The Creation of Technology Clusters to Drive Research and Innovation, a lecture by: Edith Cresson

Doha, 19 Nov 2009: Qatar Science & Technology Park was honored to host Madame Edith Cresson as a guest speaker as part of its TECHtalks series.  Her lecture, titled "The Creation of Technology Clusters to Drive Research and Innovation," took place on November 19th at the Four Seasons Hotel.

Edith Cresson was appointed Prime Minister by President François Mitterrand in 1991, and is so far the only woman to have held this office in France. For the previous ten years she was a deputy of the French National Assembly and served as Minister of: Agriculture, Foreign Trade, Industry, and European Affairs.  After a career in politics, Cresson became President of the Institute of European Studies, a position she continues to hold since 1992, and she served from 1995 to 1999 as European Commissioner for Research and Education.  In 2002 she became President of the Foundation of Second Chance Schools which she remains actively involved in.

Cresson is a member of the Council of Women World Leaders, an International network of current and former women presidents and prime ministers whose mission is to mobilize the highest-level women leaders globally for collective action on issues of critical importance to women and equitable development. Cresson is a graduate in economics of 'Haut Etudes Commerciales' in Paris and is a Doctor of Democracy Honoris Causa from the Weizmann Institute and the Open University in the UK.
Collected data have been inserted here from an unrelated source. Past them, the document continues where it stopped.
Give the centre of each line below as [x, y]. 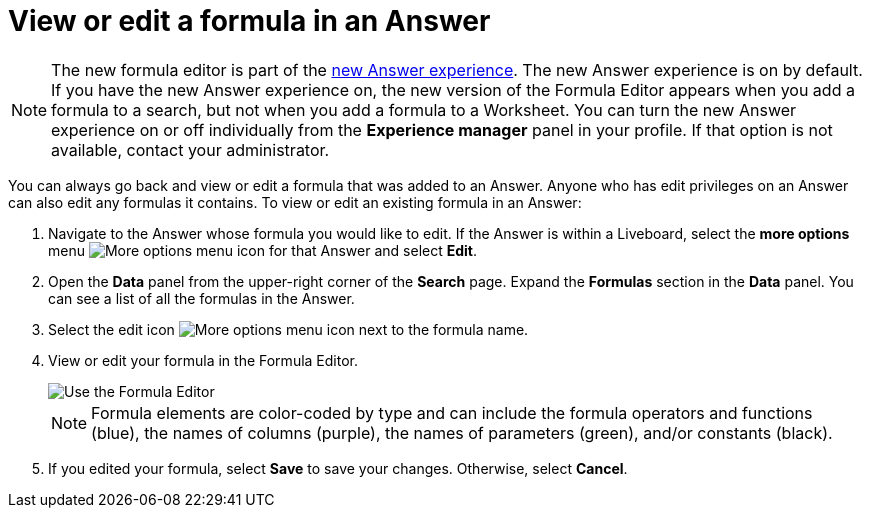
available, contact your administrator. [190, 149]
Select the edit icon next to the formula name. [288, 329]
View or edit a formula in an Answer [249, 21]
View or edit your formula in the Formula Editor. [203, 360]
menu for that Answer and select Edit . [263, 250]
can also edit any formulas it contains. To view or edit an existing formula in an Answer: [295, 202]
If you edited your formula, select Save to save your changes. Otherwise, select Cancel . [338, 468]
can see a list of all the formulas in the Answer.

During her speech, Edith Cresson highlighted that research in France was typically regarded as a public initiative, conducted by universities, engineering schools and national research laboratories. In 2004 the French government launched an industrial policy to drive competition in research and to increase innovation capacity. This resulted in the creation of 71 technology clusters, aiming to break the barriers between research and industry, and to encourage synergies between the public and private sectors. The research institutions and private companies are therefore undergoing a form of 'horizontal' integration, which favours the evolution of research far more than the traditional 'vertical' integration. In parallel, the government encourages creation of innovative start-ups and allocates an annual budget to their development. French research is integrated in the EU Research Framework Programme, and is renegotiated every four years, aiming at creating synergies between two or more European countries.

During her visit to QSTP, Edith Cresson also visited some of the research and development facilities established there, including the laboratories of Total and EADS.

Dr. Tidu, Science and Technology Advisor, Chairman Qatar Science & Technology Park, said of her visit and seminar: "It is important to learn from the experiences of others, whether individuals or states, too see if their models could either be imported exactly or modified to accommodate the needs of the recipient."